As explained in #1696 and #3023, the azure-native:portal:Dashboard resource is currently ususable due to lack of specific types for dashboard parts. The API supports a multitude of part types, but the open API spec only describes one of them. The result of this is that we generate a discriminated union which is so restricted that it can't be used in practice.

We opened Azure/azure-rest-api-specs#27465 upstream but received no feedback yet. The work to describe all other dashboard part types looks very involved - there are many types with many-many properties.
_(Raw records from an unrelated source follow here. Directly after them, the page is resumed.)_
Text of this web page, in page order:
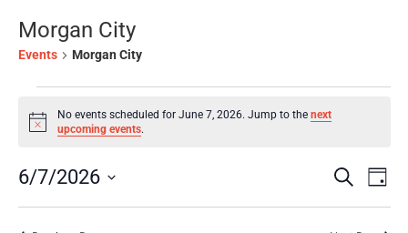
Morgan City
Events Morgan City
Notice
No events scheduled for June 7, 2026. Jump to the next
upcoming events.
Search
Day
6/7/2026
date.

Unfortunately, we don't anticipate reliable type definitions any time soon.

Proposal

As suggested in #3023, this PR introduces a type override to remove the only strongly typed part definition and replace it with a generic DashboardMetadataPart type. The type accepts arbitrary collections of inputs and settings, which enables passing configuration for any part type.

Note that technically this is a breaking change. However, I'm quite convinced that the previous type system prevented anyone from creating any non-trivial dashboards, so we are not breaking any practical user scenarios.

Implementation details

Historically, we implement this kind changes as a special case in our generation logic. However, this change is kind of tricky to do in the generation pass, because we need to introduce an new type, change an existing type, and then (ideally) remove unused types too.

Because of that, and to avoid further bloat of inline generation logic, I decided to introduce a new mechanism in customer resources. It allows specifying "overrides" for schema and metadata types, that would then replace the original types with the same name.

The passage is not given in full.